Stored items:
======

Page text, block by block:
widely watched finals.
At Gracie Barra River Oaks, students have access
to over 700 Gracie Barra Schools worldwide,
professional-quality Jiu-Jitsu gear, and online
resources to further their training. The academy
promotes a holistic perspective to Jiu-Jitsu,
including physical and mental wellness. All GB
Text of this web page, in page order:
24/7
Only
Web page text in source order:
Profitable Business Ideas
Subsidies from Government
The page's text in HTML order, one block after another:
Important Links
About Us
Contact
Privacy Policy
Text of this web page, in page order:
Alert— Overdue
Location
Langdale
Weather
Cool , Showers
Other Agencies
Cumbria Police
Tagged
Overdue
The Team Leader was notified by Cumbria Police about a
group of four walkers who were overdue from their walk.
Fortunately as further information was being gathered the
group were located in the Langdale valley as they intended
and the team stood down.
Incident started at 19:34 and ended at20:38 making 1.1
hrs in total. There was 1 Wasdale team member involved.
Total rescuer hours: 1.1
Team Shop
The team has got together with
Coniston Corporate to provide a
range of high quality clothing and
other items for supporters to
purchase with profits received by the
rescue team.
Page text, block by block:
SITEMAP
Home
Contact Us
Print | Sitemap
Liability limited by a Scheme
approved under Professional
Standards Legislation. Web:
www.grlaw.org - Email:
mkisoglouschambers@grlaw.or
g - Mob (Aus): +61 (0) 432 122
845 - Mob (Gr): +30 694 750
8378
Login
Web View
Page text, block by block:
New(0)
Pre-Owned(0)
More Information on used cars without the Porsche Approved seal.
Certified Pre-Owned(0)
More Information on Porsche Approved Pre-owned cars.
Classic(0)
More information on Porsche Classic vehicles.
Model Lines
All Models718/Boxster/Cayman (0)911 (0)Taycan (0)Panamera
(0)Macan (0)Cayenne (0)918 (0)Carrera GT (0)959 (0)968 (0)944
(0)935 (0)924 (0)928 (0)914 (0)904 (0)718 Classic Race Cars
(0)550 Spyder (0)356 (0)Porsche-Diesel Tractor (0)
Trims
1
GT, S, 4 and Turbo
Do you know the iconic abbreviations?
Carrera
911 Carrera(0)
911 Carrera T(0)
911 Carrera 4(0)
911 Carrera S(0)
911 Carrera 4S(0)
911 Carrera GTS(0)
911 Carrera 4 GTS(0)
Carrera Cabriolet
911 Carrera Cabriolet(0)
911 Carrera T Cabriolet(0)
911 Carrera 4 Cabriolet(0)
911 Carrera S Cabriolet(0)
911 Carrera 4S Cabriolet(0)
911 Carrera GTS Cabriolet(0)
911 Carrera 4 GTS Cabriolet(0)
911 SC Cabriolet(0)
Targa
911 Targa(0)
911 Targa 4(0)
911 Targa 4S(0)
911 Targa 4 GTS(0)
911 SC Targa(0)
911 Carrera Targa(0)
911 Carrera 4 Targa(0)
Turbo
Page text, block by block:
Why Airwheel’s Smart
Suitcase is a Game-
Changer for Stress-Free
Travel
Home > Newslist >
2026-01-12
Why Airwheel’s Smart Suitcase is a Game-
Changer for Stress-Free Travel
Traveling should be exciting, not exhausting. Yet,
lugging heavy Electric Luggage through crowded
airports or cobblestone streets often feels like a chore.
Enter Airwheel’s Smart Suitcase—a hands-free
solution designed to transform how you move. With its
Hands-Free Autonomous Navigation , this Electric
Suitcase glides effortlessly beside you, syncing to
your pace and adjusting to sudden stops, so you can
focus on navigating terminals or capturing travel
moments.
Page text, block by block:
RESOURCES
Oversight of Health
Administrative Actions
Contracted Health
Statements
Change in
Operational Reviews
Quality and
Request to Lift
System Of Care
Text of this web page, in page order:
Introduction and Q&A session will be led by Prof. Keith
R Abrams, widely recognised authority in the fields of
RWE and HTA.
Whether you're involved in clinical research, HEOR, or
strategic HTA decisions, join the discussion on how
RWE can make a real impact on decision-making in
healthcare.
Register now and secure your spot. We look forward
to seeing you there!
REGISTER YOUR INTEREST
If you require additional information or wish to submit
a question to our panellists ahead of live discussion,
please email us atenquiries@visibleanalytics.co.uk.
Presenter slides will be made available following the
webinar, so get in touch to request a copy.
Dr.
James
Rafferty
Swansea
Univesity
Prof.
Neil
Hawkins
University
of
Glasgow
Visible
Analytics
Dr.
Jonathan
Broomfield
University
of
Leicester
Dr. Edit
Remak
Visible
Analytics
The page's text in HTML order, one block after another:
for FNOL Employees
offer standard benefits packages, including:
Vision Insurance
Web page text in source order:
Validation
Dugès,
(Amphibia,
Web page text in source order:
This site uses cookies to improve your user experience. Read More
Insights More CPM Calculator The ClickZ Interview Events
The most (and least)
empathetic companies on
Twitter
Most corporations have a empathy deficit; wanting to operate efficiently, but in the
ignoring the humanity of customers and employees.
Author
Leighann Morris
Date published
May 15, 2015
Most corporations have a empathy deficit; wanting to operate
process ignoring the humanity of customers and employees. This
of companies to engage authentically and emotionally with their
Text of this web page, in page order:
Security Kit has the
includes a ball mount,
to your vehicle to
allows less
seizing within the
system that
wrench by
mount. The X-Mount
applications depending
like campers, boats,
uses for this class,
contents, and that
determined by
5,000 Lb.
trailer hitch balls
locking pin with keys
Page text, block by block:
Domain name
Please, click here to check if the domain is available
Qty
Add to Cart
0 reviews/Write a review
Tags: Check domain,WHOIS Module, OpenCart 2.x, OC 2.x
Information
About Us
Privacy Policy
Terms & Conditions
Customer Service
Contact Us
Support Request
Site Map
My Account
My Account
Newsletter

======

- [EXERCISE GOAL]
What you give back must be the stretch above, starting at the line with "911 Carrera GTS(0)" and ending at the line with "Oversight of Health", copied exactly.

- [YOUR SOLUTION]
911 Carrera GTS(0)
911 Carrera 4 GTS(0)
Carrera Cabriolet
911 Carrera Cabriolet(0)
911 Carrera T Cabriolet(0)
911 Carrera 4 Cabriolet(0)
911 Carrera S Cabriolet(0)
911 Carrera 4S Cabriolet(0)
911 Carrera GTS Cabriolet(0)
911 Carrera 4 GTS Cabriolet(0)
911 SC Cabriolet(0)
Targa
911 Targa(0)
911 Targa 4(0)
911 Targa 4S(0)
911 Targa 4 GTS(0)
911 SC Targa(0)
911 Carrera Targa(0)
911 Carrera 4 Targa(0)
Turbo
Page text, block by block:
Why Airwheel’s Smart
Suitcase is a Game-
Changer for Stress-Free
Travel
Home > Newslist >
2026-01-12
Why Airwheel’s Smart Suitcase is a Game-
Changer for Stress-Free Travel
Traveling should be exciting, not exhausting. Yet,
lugging heavy Electric Luggage through crowded
airports or cobblestone streets often feels like a chore.
Enter Airwheel’s Smart Suitcase—a hands-free
solution designed to transform how you move. With its
Hands-Free Autonomous Navigation , this Electric
Suitcase glides effortlessly beside you, syncing to
your pace and adjusting to sudden stops, so you can
focus on navigating terminals or capturing travel
moments.
Page text, block by block:
RESOURCES
Oversight of Health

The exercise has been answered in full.